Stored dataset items
_ _ _ _ _ _ _

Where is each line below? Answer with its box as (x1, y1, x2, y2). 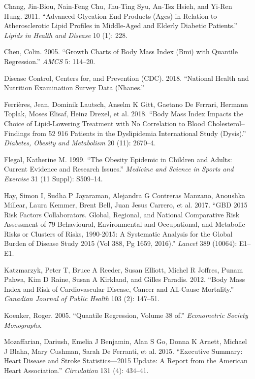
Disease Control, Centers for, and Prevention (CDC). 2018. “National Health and (4, 72, 249, 83)
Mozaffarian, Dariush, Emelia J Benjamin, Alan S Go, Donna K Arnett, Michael (4, 336, 247, 346)
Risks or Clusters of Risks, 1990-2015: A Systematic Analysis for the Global (4, 228, 233, 239)
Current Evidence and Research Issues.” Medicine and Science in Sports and (4, 164, 234, 174)
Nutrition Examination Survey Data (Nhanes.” (4, 82, 144, 93)
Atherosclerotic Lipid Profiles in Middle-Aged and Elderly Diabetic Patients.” (4, 20, 237, 31)
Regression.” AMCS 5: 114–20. (4, 56, 96, 66)
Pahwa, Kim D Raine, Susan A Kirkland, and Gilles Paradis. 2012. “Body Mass (4, 274, 245, 284)
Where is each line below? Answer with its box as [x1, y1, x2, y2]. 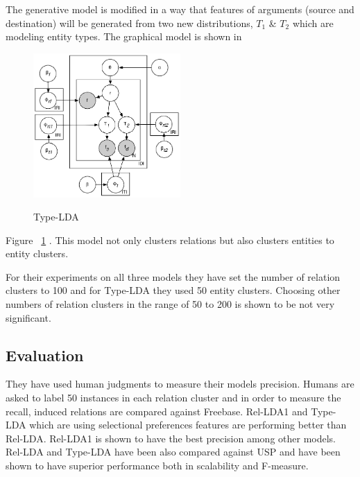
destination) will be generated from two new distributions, [6, 15, 253, 30]
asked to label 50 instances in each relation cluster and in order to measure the [6, 390, 341, 405]
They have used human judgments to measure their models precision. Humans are [6, 376, 354, 391]
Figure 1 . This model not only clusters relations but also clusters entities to [6, 232, 334, 247]
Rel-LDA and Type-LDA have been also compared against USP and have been [6, 444, 341, 459]
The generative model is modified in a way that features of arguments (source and [6, 2, 354, 16]
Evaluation [6, 344, 84, 365]
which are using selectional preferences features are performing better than [29, 417, 347, 432]
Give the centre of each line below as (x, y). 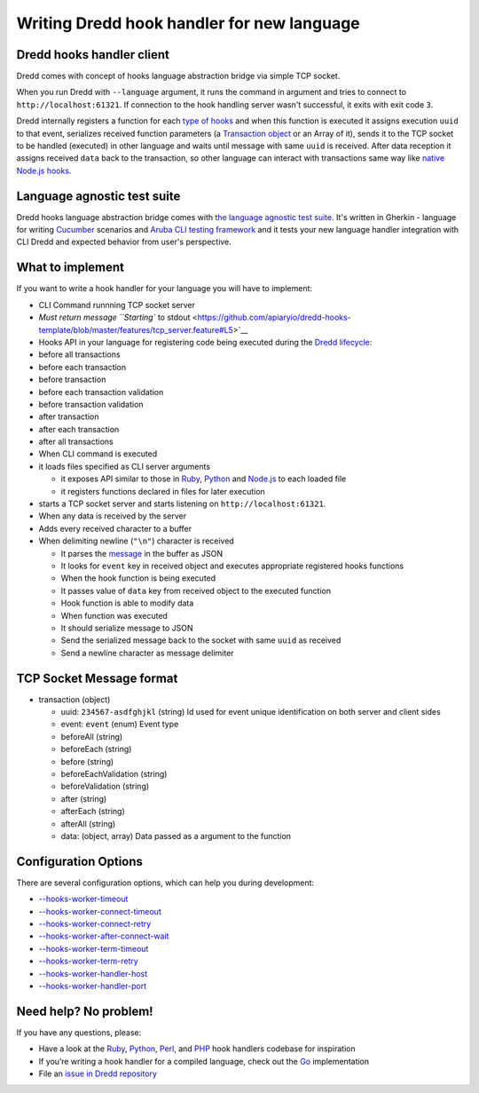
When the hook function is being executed (138, 578)
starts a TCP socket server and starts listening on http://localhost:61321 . (182, 504)
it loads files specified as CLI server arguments (125, 466)
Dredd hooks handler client (93, 55)
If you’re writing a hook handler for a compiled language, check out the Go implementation (204, 1061)
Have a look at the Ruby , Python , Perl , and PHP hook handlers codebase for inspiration (197, 1049)
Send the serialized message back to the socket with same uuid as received (201, 640)
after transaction (69, 416)
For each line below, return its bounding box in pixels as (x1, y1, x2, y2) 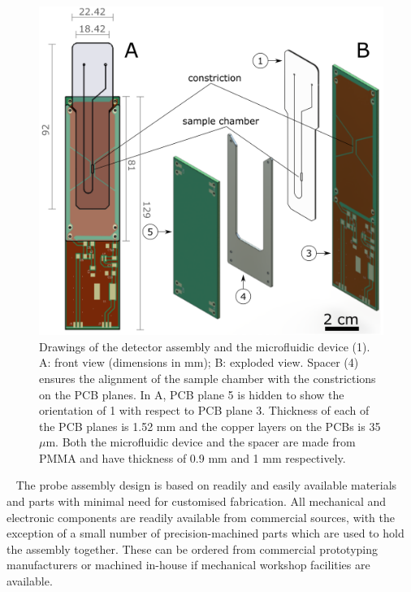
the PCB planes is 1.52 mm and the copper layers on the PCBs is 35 (39, 417, 381, 434)
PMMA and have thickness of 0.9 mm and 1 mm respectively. (39, 449, 346, 466)
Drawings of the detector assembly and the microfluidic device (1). (39, 337, 370, 355)
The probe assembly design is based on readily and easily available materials (15, 477, 397, 494)
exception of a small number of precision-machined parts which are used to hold (6, 525, 405, 542)
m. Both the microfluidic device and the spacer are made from (45, 433, 356, 451)
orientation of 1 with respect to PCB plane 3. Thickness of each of (39, 402, 370, 419)
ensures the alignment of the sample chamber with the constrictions (39, 369, 376, 386)
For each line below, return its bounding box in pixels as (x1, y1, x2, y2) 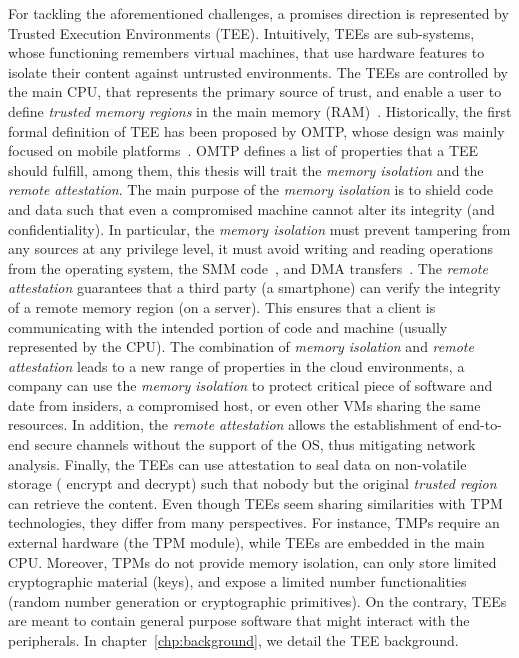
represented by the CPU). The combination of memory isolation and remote (8, 336, 474, 357)
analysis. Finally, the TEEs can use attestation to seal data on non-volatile (8, 453, 467, 474)
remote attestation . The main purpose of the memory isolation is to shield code (8, 179, 494, 200)
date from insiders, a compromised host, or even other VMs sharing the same (8, 394, 481, 415)
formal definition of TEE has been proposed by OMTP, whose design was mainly (8, 120, 505, 141)
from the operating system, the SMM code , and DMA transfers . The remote (8, 257, 488, 278)
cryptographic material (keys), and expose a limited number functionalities (8, 571, 467, 592)
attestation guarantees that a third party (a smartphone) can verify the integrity (8, 277, 501, 298)
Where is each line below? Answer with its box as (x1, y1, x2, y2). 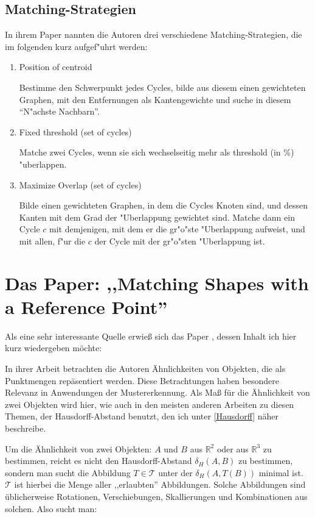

_ _ _ _ _ _ _

** PROMPT **
Return a copy of every line in the records that includes the string "used".

** RESULT BELOW **
They have used human judgments to measure their models precision. Humans are [6, 376, 354, 391]
exception of a small number of precision-machined parts which are used to hold (6, 525, 405, 542)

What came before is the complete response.